2199 posts in 1660 days


#1 posted 354 days ago

That is a toned finish. It means the color is in the finish, not in a stain absorbed into the wood. I’d bet, therefore, it’s lacquer. I’d use some dyes with a brush-on lacquer to get a color match, and then spot it on. If that doesn’t work, then I’ll let somebody else tell you to strip it down. Short of stripping it, you will impress the heck out of me if your repair is transparent. Not an easy task, IMO.

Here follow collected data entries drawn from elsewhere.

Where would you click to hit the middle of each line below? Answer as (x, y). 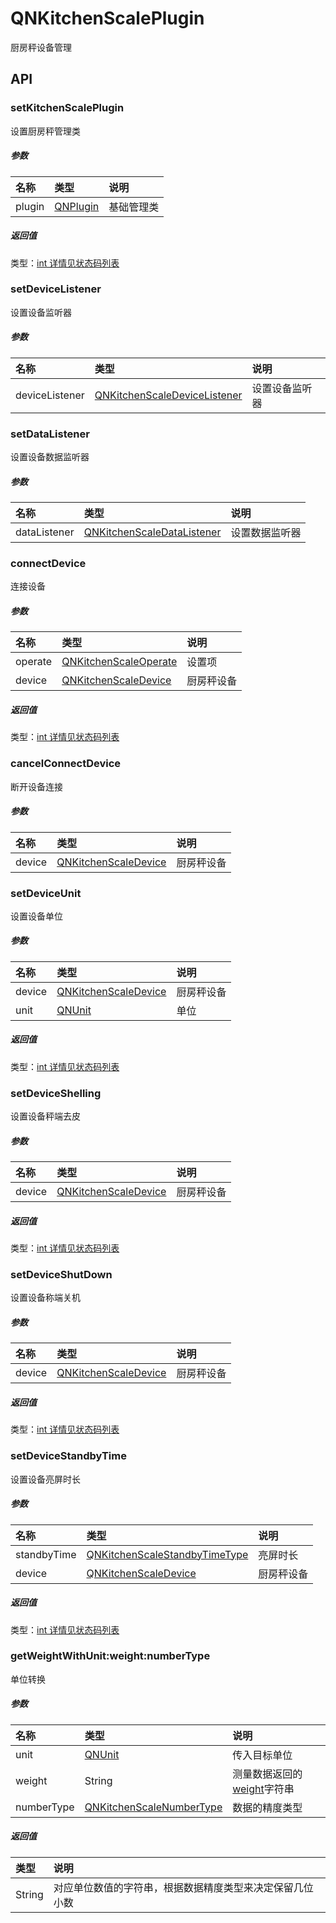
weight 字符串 (263, 1789)
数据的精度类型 (267, 1807)
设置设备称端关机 (45, 1298)
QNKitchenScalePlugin (107, 18)
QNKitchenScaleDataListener (152, 532)
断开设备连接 (36, 786)
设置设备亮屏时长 (45, 1479)
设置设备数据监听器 (50, 457)

-- jay, www.allaboutastro.com

View Finisherman's profile

Finisherman

166 posts in 351 days


#2 posted 347 days ago

Do you have an airbrush? If you do, I’d attempt the following: Clean the finish with naphtha. Next, mask off the area with green painter’s tape and newspaper. Once the area is masked off, make an opening in the paper that’s only as large as the damage. The idea here is to apply colour only to the damaged area. Next, thin some lacquer to the point where it will spray smoothly through your airbrush. Now, add a few drops of trans-tint dye to a little bit of lacquer thinner and add the coloured solution to your lacquer, a little bit at a time, until the colour closely resembles that of your table. Do a test on a piece of white paper to get an idea of the true colour. Always err on the light side because you can always make something a little bit darker but trying to make something that’s gotten too dark lighter is a pain in the neck. Spray your tinted lacquer very lightly over the damaged area, checking the colour match periodically. When the colour is correct, seal it in with a clear topcoat of lacquer. Next, if you own spray equipment, you might want to recoat the entire top with a coat of clear lacquer to ensure an even sheen. Now rub out the finish as usual. As the abover poster said, this process isn’t easy, but it may be worth a try. If this doesn’t work, stripping and refinishing is an option, but I’d try this first. If you don’t have an airbrush, you can buy aerosol cans of tinted lacquer from Mohawk or another company that caters to the professional finishing trade. Just make sure that you get the transparent dye based toner, and not the opaque pigmented one. Lastly, in my opinion, trying to sand out the damage seems like a very poor option. you’ll very likely increase the size of the damaged area. I hope that this helps.

View Loren's profile

Loren

6762 posts in 2150 days


#3 posted 347 days ago

Lacking skill with lacquer, I would approach it differently.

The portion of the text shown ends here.